Gigwise is a British online music news site that features music news, photos, album reviews, music festivals, concert tickets and video content. Founded in June 2001, the site is based in London, England.

History
Gigwise was launched in 2001 in Liverpool as a gig listings site. Over time, the site evolved into a music news site including reviews and interviews in its content. In 2006, the site relocated its main office to London. It was the UK's 20th most-visited music news website in Dec 2010 ranking above NME.COM in the comScore reports.

Gigwise was acquired in 2016 by the team behind Second Screen  and Techtonic.
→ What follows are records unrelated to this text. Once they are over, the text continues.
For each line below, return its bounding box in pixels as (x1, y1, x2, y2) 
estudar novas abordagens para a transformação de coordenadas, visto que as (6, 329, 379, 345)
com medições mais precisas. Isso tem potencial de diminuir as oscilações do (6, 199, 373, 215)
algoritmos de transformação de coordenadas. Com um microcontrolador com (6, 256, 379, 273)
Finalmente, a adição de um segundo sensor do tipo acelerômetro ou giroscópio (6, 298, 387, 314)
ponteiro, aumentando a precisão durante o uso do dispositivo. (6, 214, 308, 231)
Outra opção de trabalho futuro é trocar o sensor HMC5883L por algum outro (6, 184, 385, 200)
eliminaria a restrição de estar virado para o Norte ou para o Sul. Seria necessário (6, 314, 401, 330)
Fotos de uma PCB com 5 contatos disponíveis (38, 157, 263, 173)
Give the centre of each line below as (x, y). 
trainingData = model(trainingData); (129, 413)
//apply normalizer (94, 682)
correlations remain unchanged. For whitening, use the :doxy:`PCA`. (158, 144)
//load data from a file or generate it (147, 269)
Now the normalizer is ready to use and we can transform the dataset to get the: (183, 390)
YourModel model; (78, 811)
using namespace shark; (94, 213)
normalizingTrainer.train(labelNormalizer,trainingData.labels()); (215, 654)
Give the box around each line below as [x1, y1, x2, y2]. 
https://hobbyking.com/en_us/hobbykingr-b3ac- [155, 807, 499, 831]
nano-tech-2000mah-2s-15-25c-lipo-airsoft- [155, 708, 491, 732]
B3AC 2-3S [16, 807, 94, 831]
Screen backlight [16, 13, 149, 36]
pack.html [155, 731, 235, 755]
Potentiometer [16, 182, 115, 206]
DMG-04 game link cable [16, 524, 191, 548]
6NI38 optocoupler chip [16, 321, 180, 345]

For the 20th Anniversary, Gigwise published its first ever print edition  in July 2021 featuring Self Esteem on the front cover.

Editors
 Andy Day (2002–05)
 Scott Colothan (2005–09)
 Jason Gregory (2009–11)
 Michael Baggs (2011–14)
 Andy Morris (2014–15)
 Andrew Trendell (2015–2016) 
 Cai Trefor (2016–19)
 Shannon Cotton (2019–20)
 Jessie Atkinson (2020–22)
 Lucy Harbron (2022-)

Partnerships
Gigwise hosted the Indie Idle band competition for the Camden Crawl festival in 2007, 2008 and 2009. Gigwise also launched Snowbombing festival's King of the Mountain unsigned band competition in 2009. The winning band, I Am Austin, won €2000 and a headline slot at the festival. In April 2011, Gigwise launched a monthly club night at XOYO with Young Knives playing an album launch. Gigwise also had their own arena at the June 2011 Get Loaded In The Park in London. The acts appearing at the Gigwise Stage were Yelle, O Children, Darwin Deez, Babeshadow, and Alpines. In May 2011, Liverpool Sound City also hosted a Gigwise stage at the O2 Academy Liverpool with Scottish rockers The View headlining.
In 2018, Gigwise collaborated with Romania's Electric Castle Festival, and in 2019, partnered with Mophie mobile to bring exclusive content from Isle of Wight Festival. In 2020, the site hosted a virtual stage at the first ever digital SXSW Festival.

Redesign and relaunch
In 2011, Giant Digital in-house designers and developers began a redesign of Gigwise with the objective to create a visually simplified appearance. The site redefined its usability to accompany a new generation of users. Web Designer Michael Pumo at Branch told Music Week the new design is "bold, unpretentious and straight-forward" and that improvements will increase usability on touch devices like the Apple iPad.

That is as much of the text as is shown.